(Entries taken from a collection)
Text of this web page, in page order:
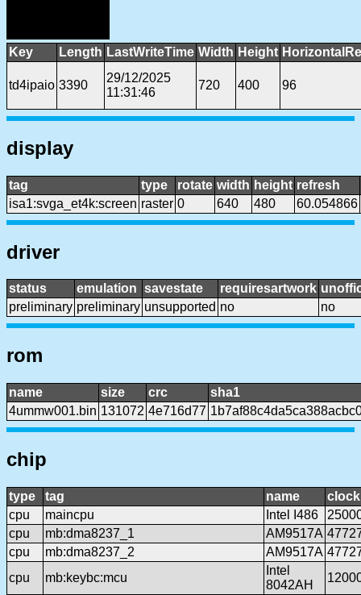
Key Length LastWriteTime Width Height
td4ipaio 3390
29/12/2025
11:31:46
720 400 96
display
tag type rotate width height refresh
isa1:svga_et4k:screen raster 0 640 480 60.054866
driver
status emulation savestate requiresartwork
preliminary preliminary unsupported no no
rom
name size crc
sha1
4ummw001.bin 131072 4e716d77
chip
type tag name
clock
cpu
maincpu Intel I486
cpu
mb:dma8237_1 AM9517A
cpu
mb:dma8237_2 AM9517A
cpu
mb:keybc:mcu
Intel
8042AH
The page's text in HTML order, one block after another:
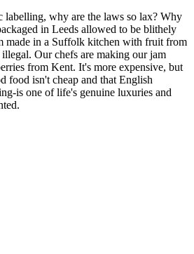
labelling, why are the laws so lax? Why
in Leeds allowed to be blithely
made in a Suffolk kitchen with fruit from
Our chefs are making our jam
from Kent. It's more expensive, but
food isn't cheap and that English
is one of life's genuine luxuries and
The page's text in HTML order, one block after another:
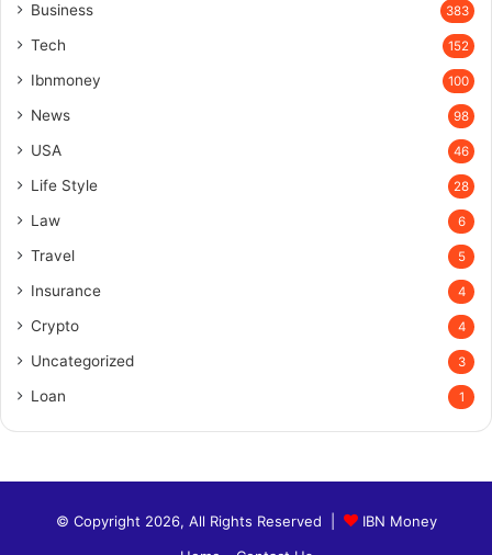
Business 383
Tech 152
Ibnmoney 100
News 98
USA 46
Life Style 28
Law 6
Travel 5
Insurance 4
Crypto 4
Uncategorized 3
Loan 1
© Copyright 2026, All Rights Reserved |
IBN Money
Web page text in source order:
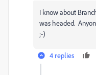
I know about
was headed.
;-)
4 replies
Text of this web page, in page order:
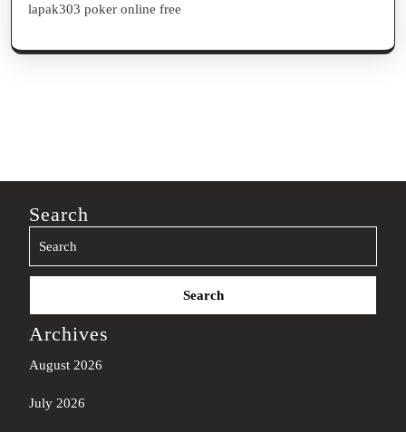
lapak303 poker online free
Search
Search
Archives
August 2026
July 2026
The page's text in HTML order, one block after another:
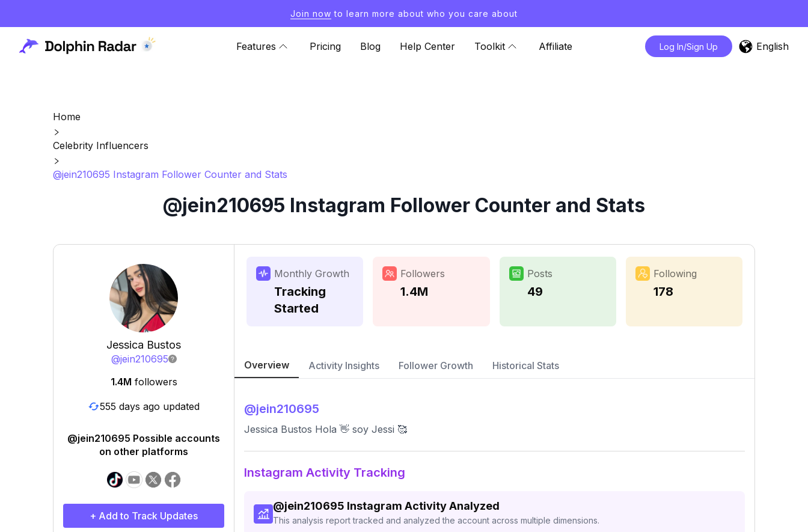
Join now to learn more about who you care about
Features Pricing Blog Help Center Toolkit Affiliate Log In/Sign Up English
Home
Celebrity Influencers
@jein210695 Instagram Follower Counter and Stats
@jein210695 Instagram Follower Counter and Stats
Jessica Bustos
@jein210695
1.4M followers
555 days ago updated
@jein210695 Possible accounts
on other platforms
+ Add to Track Updates
Monthly Growth
Tracking
Started
Followers
1.4M
Posts
49
Following
178
Overview Activity Insights Follower Growth Historical Stats
@jein210695
Jessica Bustos Hola 👋 soy Jessi 🥰
Instagram Activity Tracking
@jein210695 Instagram Activity Analyzed
This analysis report tracked and analyzed the account across multiple dimensions.
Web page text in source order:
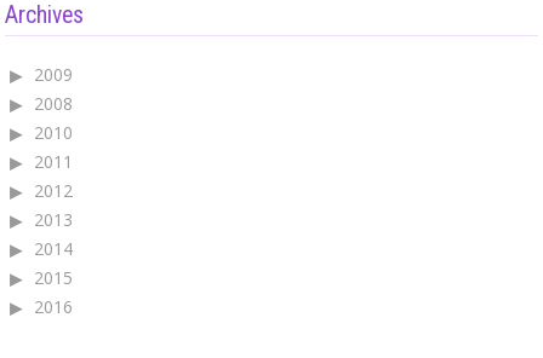
Archives
2009
2008
2010
2011
2012
2013
2014
2015
2016
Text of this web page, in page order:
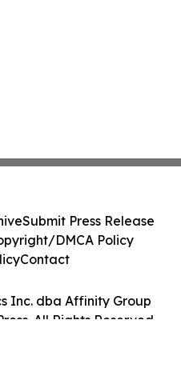
Inc. dba Affinity Group
All Rights Reserved.
Submit Press Release
DMCA Policy
Contact
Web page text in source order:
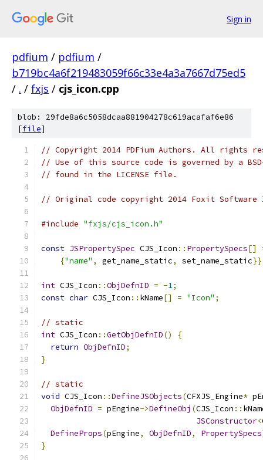
Sign in
pdfium / pdfium /
b719bc4a6f219483059f66c33e4a3a7667d75ed5
/ . / fxjs / cjs_icon.cpp
blob: 29fde8a6c5058dcaa881904278c619acafaf6e86
[file]
// Copyright 2014 PDFium Authors. All rights
// Use of this source code is governed by a
// found in the LICENSE file.
// Original code copyright 2014 Foxit
#include "fxjs/cjs_icon.h"
const JSPropertySpec CJS_Icon :: PropertySpecs[]
{"name" , get_name_static, set_name_static
int CJS_Icon ::ObjDefnID = -1;
const char CJS_Icon :: kName[] = "Icon" ;
// static
int CJS_Icon ::GetObjDefnID()
{
return ObjDefnID;
}
// static
void CJS_Icon ::DefineJSObjects(CFXJS_Engine*
ObjDefnID = pEngine->DefineObj (CJS_Icon ::
JSConstructor<
DefineProps(pEngine, ObjDefnID, PropertySpecs
}
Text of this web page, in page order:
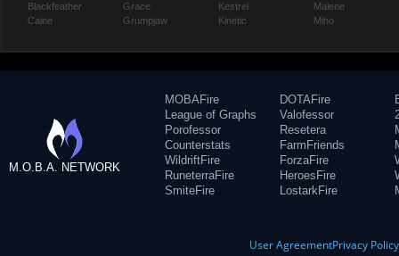
Blackfeather
Caine
Grace
Grumpjaw
Kestrel
Kinetic
Malene
Miho
M.O.B.A. NETWORK
MOBAFire
League of Graphs
Porofessor
Counterstats
WildriftFire
RuneterraFire
SmiteFire
DOTAFire
Valofessor
Resetera
FarmFriends
ForzaFire
HeroesFire
LostarkFire
User AgreementPrivacy Policy
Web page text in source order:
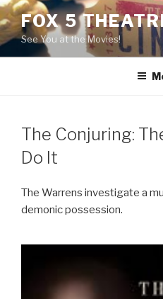
Skip
to
content
FOX 5
See You at the Movies!
The Conjuring:
Do It
The Warrens investigate a
demonic possession.
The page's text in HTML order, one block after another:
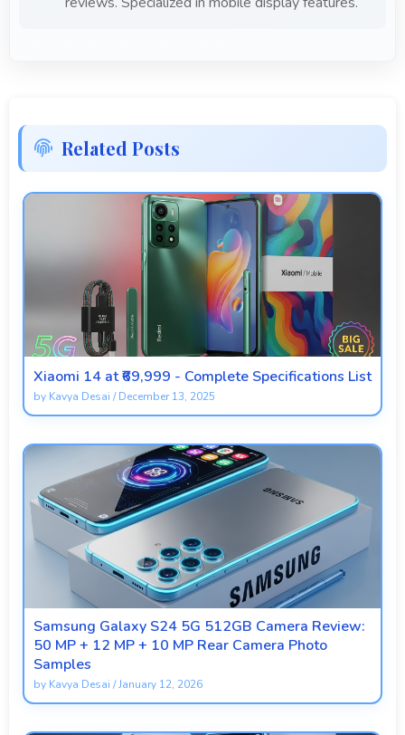
Related Posts
Xiaomi 14 at ₹69,999 - Complete Specifications List
by Kavya Desai /December 13, 2025
Samsung Galaxy S24 5G 512GB Camera Review:
50 MP + 12 MP + 10 MP Rear Camera Photo
Samples
by Kavya Desai /January 12, 2026
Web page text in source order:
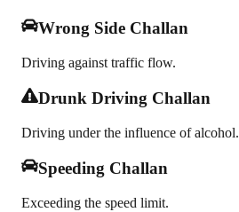
Wrong Side Challan
Driving against traffic flow.
Drunk Driving Challan
Driving under the influence of alcohol.
Speeding Challan
Exceeding the speed limit.
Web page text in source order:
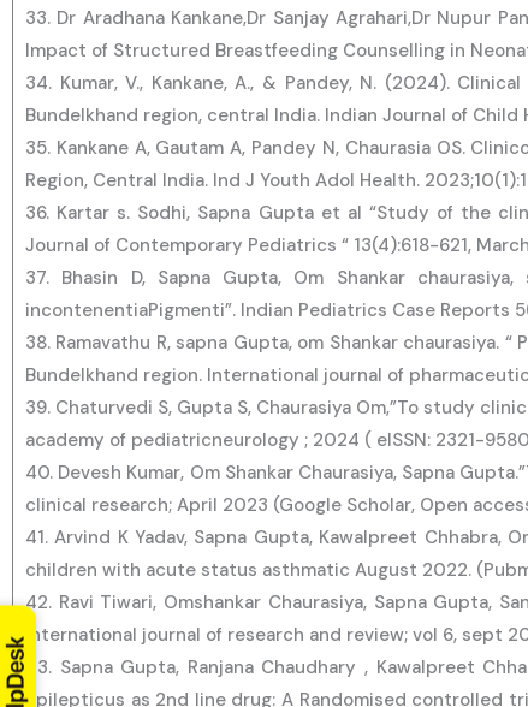
33. Dr Aradhana Kankane,Dr Sanjay Agrahari,Dr Nupur
Impact of Structured Breastfeeding Counselling in
34. Kumar, V., Kankane, A., & Pandey, N. (2024).
Bundelkhand region, central India. Indian Journal of
35. Kankane A, Gautam A, Pandey N, Chaurasia OS.
Region, Central India. Ind J Youth Adol Health.
36. Kartar s. Sodhi, Sapna Gupta et al “Study of the
Journal of Contemporary Pediatrics “ 13(4):618-621,
37. Bhasin D, Sapna Gupta, Om Shankar
incontenentiaPigmenti”. Indian Pediatrics Case Reports
38. Ramavathu R, sapna Gupta, om Shankar
Bundelkhand region. International journal of
39. Chaturvedi S, Gupta S, Chaurasiya Om,”To study
academy of pediatricneurology ; 2024 ( eISSN: 2321-
40. Devesh Kumar, Om Shankar Chaurasiya, Sapna
clinical research; April 2023 (Google Scholar, Open
41. Arvind K Yadav, Sapna Gupta, Kawalpreet
children with acute status asthmatic August 2022.
42. Ravi Tiwari, Omshankar Chaurasiya, Sapna Gupta,
International journal of research and review; vol 6, sept
43. Sapna Gupta, Ranjana Chaudhary , Kawalpreet
epilepticus as 2nd line drug: A Randomised controlled
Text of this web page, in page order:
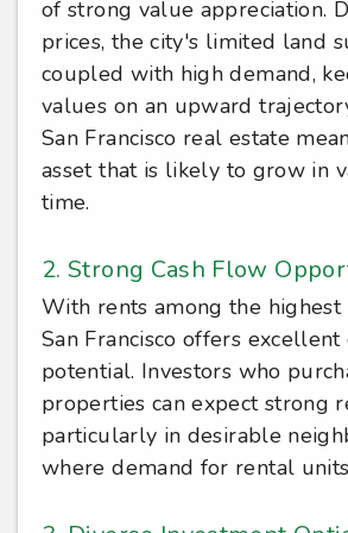
of strong value appreciation.
prices, the city's limited land
coupled with high demand,
values on an upward
San Francisco real estate
asset that is likely to grow in
time.
2. Strong Cash Flow
With rents among the highest
San Francisco offers
potential. Investors who
properties can expect strong
particularly in desirable
where demand for rental
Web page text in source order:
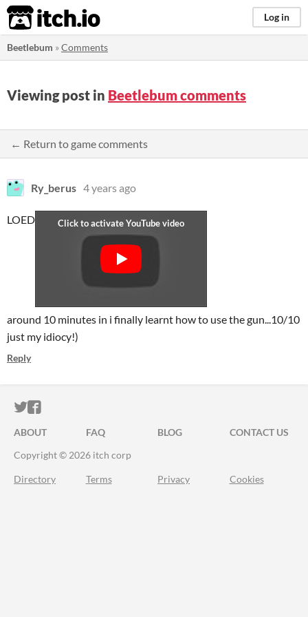
itch.io Log in
Beetlebum »Comments
Viewing post in Beetlebum comments
← Return to game comments
Ry_berus 4 years ago
LOED
around 10 minutes in i finally learnt how to use the gun...10/10
just my idiocy!)
Reply
ITCH.IO ON TWITTER
ITCH.IO ON FACEBOOK
ABOUT FAQ BLOG
CONTACT US
Copyright © 2026 itch corp
Directory Terms Privacy Cookies

▶ Work request
Type out the data above once more, exactly, with no images included.

▶ Finished task
Text of this web page, in page order:
Key Length LastWriteTime Width Height
td4ipaio 3390
29/12/2025
11:31:46
720 400 96
display
tag type rotate width height refresh
isa1:svga_et4k:screen raster 0 640 480 60.054866
driver
status emulation savestate requiresartwork
preliminary preliminary unsupported no no
rom
name size crc
sha1
4ummw001.bin 131072 4e716d77
chip
type tag name
clock
cpu
maincpu Intel I486
cpu
mb:dma8237_1 AM9517A
cpu
mb:dma8237_2 AM9517A
cpu
mb:keybc:mcu
Intel
8042AH
The page's text in HTML order, one block after another:
labelling, why are the laws so lax? Why
in Leeds allowed to be blithely
made in a Suffolk kitchen with fruit from
Our chefs are making our jam
from Kent. It's more expensive, but
food isn't cheap and that English
is one of life's genuine luxuries and
The page's text in HTML order, one block after another:
Business 383
Tech 152
Ibnmoney 100
News 98
USA 46
Life Style 28
Law 6
Travel 5
Insurance 4
Crypto 4
Uncategorized 3
Loan 1
© Copyright 2026, All Rights Reserved |
IBN Money
Web page text in source order:
I know about
was headed.
;-)
4 replies
Text of this web page, in page order:
lapak303 poker online free
Search
Search
Archives
August 2026
July 2026
The page's text in HTML order, one block after another:
Join now to learn more about who you care about
Features Pricing Blog Help Center Toolkit Affiliate Log In/Sign Up English
Home
Celebrity Influencers
@jein210695 Instagram Follower Counter and Stats
@jein210695 Instagram Follower Counter and Stats
Jessica Bustos
@jein210695
1.4M followers
555 days ago updated
@jein210695 Possible accounts
on other platforms
+ Add to Track Updates
Monthly Growth
Tracking
Started
Followers
1.4M
Posts
49
Following
178
Overview Activity Insights Follower Growth Historical Stats
@jein210695
Jessica Bustos Hola 👋 soy Jessi 🥰
Instagram Activity Tracking
@jein210695 Instagram Activity Analyzed
This analysis report tracked and analyzed the account across multiple dimensions.
Web page text in source order:
Archives
2009
2008
2010
2011
2012
2013
2014
2015
2016
Text of this web page, in page order:
Inc. dba Affinity Group
All Rights Reserved.
Submit Press Release
DMCA Policy
Contact
Web page text in source order:
Sign in
pdfium / pdfium /
b719bc4a6f219483059f66c33e4a3a7667d75ed5
/ . / fxjs / cjs_icon.cpp
blob: 29fde8a6c5058dcaa881904278c619acafaf6e86
[file]
// Copyright 2014 PDFium Authors. All rights
// Use of this source code is governed by a
// found in the LICENSE file.
// Original code copyright 2014 Foxit
#include "fxjs/cjs_icon.h"
const JSPropertySpec CJS_Icon :: PropertySpecs[]
{"name" , get_name_static, set_name_static
int CJS_Icon ::ObjDefnID = -1;
const char CJS_Icon :: kName[] = "Icon" ;
// static
int CJS_Icon ::GetObjDefnID()
{
return ObjDefnID;
}
// static
void CJS_Icon ::DefineJSObjects(CFXJS_Engine*
ObjDefnID = pEngine->DefineObj (CJS_Icon ::
JSConstructor<
DefineProps(pEngine, ObjDefnID, PropertySpecs
}
Text of this web page, in page order:
Blackfeather
Caine
Grace
Grumpjaw
Kestrel
Kinetic
Malene
Miho
M.O.B.A. NETWORK
MOBAFire
League of Graphs
Porofessor
Counterstats
WildriftFire
RuneterraFire
SmiteFire
DOTAFire
Valofessor
Resetera
FarmFriends
ForzaFire
HeroesFire
LostarkFire
User AgreementPrivacy Policy
Web page text in source order:
Skip
to
content
FOX 5
See You at the Movies!
The Conjuring:
Do It
The Warrens investigate a
demonic possession.
The page's text in HTML order, one block after another:
Related Posts
Xiaomi 14 at ₹69,999 - Complete Specifications List
by Kavya Desai /December 13, 2025
Samsung Galaxy S24 5G 512GB Camera Review:
50 MP + 12 MP + 10 MP Rear Camera Photo
Samples
by Kavya Desai /January 12, 2026
Web page text in source order:
Wrong Side Challan
Driving against traffic flow.
Drunk Driving Challan
Driving under the influence of alcohol.
Speeding Challan
Exceeding the speed limit.
Web page text in source order:
33. Dr Aradhana Kankane,Dr Sanjay Agrahari,Dr Nupur
Impact of Structured Breastfeeding Counselling in
34. Kumar, V., Kankane, A., & Pandey, N. (2024).
Bundelkhand region, central India. Indian Journal of
35. Kankane A, Gautam A, Pandey N, Chaurasia OS.
Region, Central India. Ind J Youth Adol Health.
36. Kartar s. Sodhi, Sapna Gupta et al “Study of the
Journal of Contemporary Pediatrics “ 13(4):618-621,
37. Bhasin D, Sapna Gupta, Om Shankar
incontenentiaPigmenti”. Indian Pediatrics Case Reports
38. Ramavathu R, sapna Gupta, om Shankar
Bundelkhand region. International journal of
39. Chaturvedi S, Gupta S, Chaurasiya Om,”To study
academy of pediatricneurology ; 2024 ( eISSN: 2321-
40. Devesh Kumar, Om Shankar Chaurasiya, Sapna
clinical research; April 2023 (Google Scholar, Open
41. Arvind K Yadav, Sapna Gupta, Kawalpreet
children with acute status asthmatic August 2022.
42. Ravi Tiwari, Omshankar Chaurasiya, Sapna Gupta,
International journal of research and review; vol 6, sept
43. Sapna Gupta, Ranjana Chaudhary , Kawalpreet
epilepticus as 2nd line drug: A Randomised controlled
Text of this web page, in page order:
of strong value appreciation.
prices, the city's limited land
coupled with high demand,
values on an upward
San Francisco real estate
asset that is likely to grow in
time.
2. Strong Cash Flow
With rents among the highest
San Francisco offers
potential. Investors who
properties can expect strong
particularly in desirable
where demand for rental
Web page text in source order:
itch.io Log in
Beetlebum »Comments
Viewing post in Beetlebum comments
← Return to game comments
Ry_berus 4 years ago
LOED
around 10 minutes in i finally learnt how to use the gun...10/10
just my idiocy!)
Reply
ITCH.IO ON TWITTER
ITCH.IO ON FACEBOOK
ABOUT FAQ BLOG
CONTACT US
Copyright © 2026 itch corp
Directory Terms Privacy Cookies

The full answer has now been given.